This is a guest post by David Urbansky, CEO and Co-Founder of SEMKNOX and Site Search 360. David is a search enthusiast having built natural language search experiences for e-commerce sites and recipe search engines.

As a startup founder, there are always key product decisions to be made when Site Search 360, our key product, is embedded in one context versus another. I’d like to share some experiences, choices, and challenges in our process packaging Site Search 360 for Cloudflare Apps.

What is Site Search 360?

Site Search 360 is a search solution for websites. Offering a search bar on a website improves user experience tremendously if the site has more than just a handful of pages. According to a eConsultancy study, up to 30% of web visitors use the search feature on e-commerce sites and searchers sometimes make up 40% of the revenue. Additionally, Nielsen Group found that 51% of people who did not find what they were looking for with the first query, gave up without refining the search - the search had better work very well then.

Lessons learned from adapting Site Search 360 for Cloudflare Apps

Why use the Cloudflare App?

Considering these facts, almost every website should have a search feature. However, implementing that functionality is not trivial. Developers are faced with multiple non-obvious decisions to make, such as:

  • What content should and should not be indexed (do you need the header and footer of every page in the index? Probably not!)
  • How do I keep my index up to date when I add new pages or change something?
  • What storage engine should I use and how do I handle complex queries?
  • How to maintin the additional codebase, especially if non-technical leadership wants to change a decision on what to index?

Thus, for most sites, a highly customizable off-the-shelf search solution is the fastest and lowest maintenance way to go. Site Search 360 offers that along with additional features, such as:

  • Autocomplete and search suggestions
  • High speed
  • Mobile capability
  • Full control over search results
  • Analytics about user behavior and search trends

In-depth configuration

To make a search solution fit perfectly into the style and theme of a website, one has to be able to customize it. Site Search 360 offers over 60 parameters developers can tinker with to make the search behave and consistently fit the brand and style of the rest of the site.

Cloudflare Apps are configured visually though, and 60 input fields, radio buttons, check lists, select boxes, and sliders would be too much for the average Cloudflare user. Applying the Pareto Principle, we were able to identify the 7 parameters most frequently used that have the highest impact on a website's look and feel. We chose these for our Cloudflare app.

Lessons learned from adapting Site Search 360 for Cloudflare Apps

Experience developing the Cloudflare Apps

We have integrated Site Search 360 with other platforms, such as Zapier (read more), Integromat, WordPress,and Drupal, so we’ve seen multiple interfaces and experienced many different processes of getting an integration working and approved.

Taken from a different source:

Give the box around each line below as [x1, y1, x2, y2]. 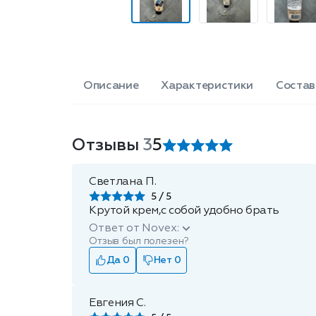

Where Cloudflare stood out is the declaration-driven approach to app development. Using only the form elements provided by Cloudflare required us to think about how to map our configuration parameters to Cloudflare components and make them as simple as possible. Just this process alone made us reconsider some of our configuration options and how we could make them easier to use, even outside the Cloudflare use case. For example, instead of letting the user choose between a set of icons for the search bar, we opted for picking one. This allowed us to embed it directly in CSS and minimize the CSS file size that would otherwise get considerably bigger with every Base64 encoded icon choice we could have provided.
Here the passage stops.